The Mostly Mozart Festival continued Sunday afternoon with another program of new music – quite literally, as all were world premières – from two more young composers. Tyshawn Sorey, in addition to being a composer, is a jazz instrumentalist and improviser, though the distinction between composer and improviser quickly breaks down in his practice. The first work on the program, Acts II, is written for a sextet of musicians who receive only written instructions instead of notes to guide the execution of the piece. This “handwritten music” is, for Sorey, essential for the creation of a more human connection between performers and the music they play.
I am not sure if I would describe the result as more “human”, whatever that may mean. But the effect of handwritten instructions on the performers is certainly palpable. For one, the musicians’ way of using their bodies is different. The tightness and steely-eyed focus of a modern interpreter fixated on a score is replaced with a much looser and sometimes dreamlike physicality in which performers grope across the span of their instruments, as if feeling their way to the notes they need.

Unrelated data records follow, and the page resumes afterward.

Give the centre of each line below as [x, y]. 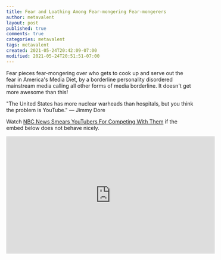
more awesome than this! [37, 92]
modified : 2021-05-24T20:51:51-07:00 [53, 56]
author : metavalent [30, 17]
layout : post [22, 23]
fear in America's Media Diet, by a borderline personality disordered [89, 79]
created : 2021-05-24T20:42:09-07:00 [52, 51]
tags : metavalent [28, 45]
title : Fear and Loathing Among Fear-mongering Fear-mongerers [86, 12]

This is most obvious in the cases of the pianist and percussionist, though Sorey’s own improvisations on trombone took greatest advantage of the immediacy between thought and execution that is possible in the absence of notes. Sorey’s performance was a virtuoso achievement of energy and barely restrained wildness – I think he screamed into his trombone a few times – his body and his instrument becoming the core of this otherwise loosely-integrated work. Given a freedom from the dominance of pitch, noise naturally becomes an ascendant category, and Sorey’s performance shows what the possibilities of noise (rather than merely the freedom from pitch) can be.
Sorey’s music is less convincing when it is less propulsively energetic, as when Acts II trails off with a quasi-fughetta, or when his second work, New York/Copenhagen, begins with a rather strange and formalized passage in the violin. It is not that Sorey should stop exploring outside of what he does best, but that the notated and the improvised have yet to find a way to communicate with one another in his music.